窗外的天色是陰沉的,就像在呼應咖啡廳里,臨窗角落,女人此刻暗沉的心境般。

「姑姑妳說,為什麼他要離開?」濃長的羽睫下,剔透的美眸難掩心傷。

「這個嘛……」

「明明那晚的感覺是那樣美妙!」

「呃,這個……」

「為什麼他要一聲不響的走人,甚至沒留下只字片語?」

「呃,這……」

「難道是因為我的主動嚇壞了他,可是我發誓,他當時明明很沉醉其中的,而且很快就成了主動的那一方!」

「呃……」

「怎麼辦?我苦心經營的玉女形象全毀了,他一定認為我是個放浪形骸的女人,所以才會刻意避不見面。」女人傷心的說。

「……」

「這一個禮拜來,他不僅沒到公司上班,甚至連打他手機都找不到人!嗚∼∼怎麼辦,我是不是失戀了?」

「……」

「姑姑,妳為什麼都不說一句話?」難道妳看不出來我很傷心嗎?含怨帶怒的水眸,指控的飄往對面的君悅。

無辜受責的君悅眨了眨眼。

欸,是妳大小姐根本沒讓我有開口的機會,好不好?

君悅抿唇,深呼吸。「沛儀,如果妳不想在妳口中的男人出現之前,搖身一變成為一頭肥胖臃腫的豬,那妳最好從現在開始,就馬上斷絕妳這種毫無節制的吃法,懂嗎?」

素手安撫的拍拍桌面那只柔荑,沛儀探過身,取回自己的聖代。

「還有,這份是我的;而妳,已經連續點了五杯,實在不應該再吃下去。」從呆愣的麗人兒手中拿回湯匙,君悅狠狠挖了口冰塞入嘴中。

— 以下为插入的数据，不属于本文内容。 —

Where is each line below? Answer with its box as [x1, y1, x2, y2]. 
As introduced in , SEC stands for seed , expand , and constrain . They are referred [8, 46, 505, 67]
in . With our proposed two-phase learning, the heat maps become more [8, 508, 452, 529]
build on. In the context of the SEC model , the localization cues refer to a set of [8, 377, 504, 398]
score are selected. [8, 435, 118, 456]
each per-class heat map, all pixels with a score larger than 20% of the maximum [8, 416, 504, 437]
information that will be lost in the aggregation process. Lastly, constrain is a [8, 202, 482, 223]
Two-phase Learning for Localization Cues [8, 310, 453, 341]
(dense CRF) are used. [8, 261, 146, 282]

她這一表三千里的表親啊……哼哼!老是在戀愛,老是在失戀,老是在對她complain。

雖然她也很想努力做到傾听別人心事的美德,但是她那種大小姐脾氣的態度,有時還真令人受不了!

冰涼的香甜氣味中,有水蜜桃軟Q的果肉,酸甜的滋味真的很不錯。

君悅細嚼了下,感受香氣在嘴中化開,滑入喉際。

「沛儀,如果男人要消失,那麼絕對有他的理由,或許他只是需要點時間去消化你們突然改變的關系。所以,與其自己在那里胡思亂想,倒不如先靜下心來,把注意力放在其他地方。不論結果如何,只有好或壞兩種。」君悅表情嚴肅的下了結論,然後又為自己的話而微微一愣。

咳!怎麼這麼耳熟?

唉∼∼這番話不是她最近常對自己所說的?

一抹輕愁,淡淡抹上君悅微怔的嬌顏。

視線越過那明明大了自己兩歲,卻得喊自己聲「姑姑」的表親,窗外不知何時飄下的雨絲,映入她落寞的瞳眸里。

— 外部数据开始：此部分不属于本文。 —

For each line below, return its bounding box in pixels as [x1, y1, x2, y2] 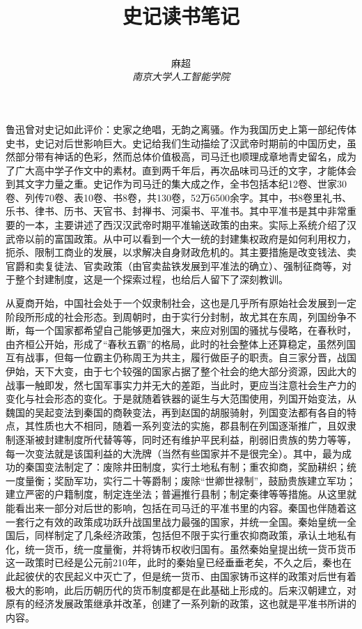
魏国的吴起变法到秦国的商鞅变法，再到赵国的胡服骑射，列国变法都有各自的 [6, 404, 347, 419]
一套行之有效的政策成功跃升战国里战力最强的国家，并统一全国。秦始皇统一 [6, 514, 347, 529]
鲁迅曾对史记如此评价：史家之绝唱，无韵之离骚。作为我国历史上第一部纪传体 [6, 121, 356, 136]
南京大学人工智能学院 [132, 69, 230, 84]
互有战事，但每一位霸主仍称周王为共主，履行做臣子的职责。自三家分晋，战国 [6, 350, 356, 365]
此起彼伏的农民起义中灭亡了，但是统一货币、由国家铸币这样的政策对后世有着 [6, 568, 356, 583]
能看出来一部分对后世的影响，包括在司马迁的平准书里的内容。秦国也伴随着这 [6, 500, 356, 515]
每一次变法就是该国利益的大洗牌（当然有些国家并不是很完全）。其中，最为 [6, 446, 342, 460]

欸,她也很想找個人問問,隔壁的男人到底上哪去……天曉得,他已經整整消失一個月了。

君悅發愁的一嘆。

想起他身上那些大大小小的傷疤,她莫名的對高原的消失感到擔心。

險峻異常的危聳峭壁,是老天爺的驕傲。

在日頭偏西的余暉下,男人臉涂迷彩,身著迷彩服,腳蹬軍靴,悍然的身形幾乎和粗礪的巨岩融為一體。

往上攀爬的身手,是長年所磨練出來絕對的自信。

豆大的汗珠,沿著臉頰兩旁,從堅毅的下巴滾落,在半空中翻飛,然後消失。

斑原冷僻的黑眸,進射著前所未有的肅冷。

他敏捷靈巧的踩著老天的驕傲,從容而行。

灰沉的天,彷佛一觸可及,腳下世界渺小得可憐。

佇立崖頂,高原抹了抹臉,冷眼睥睨著前方叢林。

叢林深處蟲鳴唧唧不絕,濃密的樹蔭在灰沉的天色下彌漫出一股令人背脊發冷的森寒。

原始叢林……原始叢林啊!

抿緊的冷唇輕勾出一抹森冷笑意。

對早已習慣游走危險邊緣的他而言,對眼前的一切沒有絲毫卻步或懼怕;相反的,高原只感到渾身血液瞬間沸騰了起來!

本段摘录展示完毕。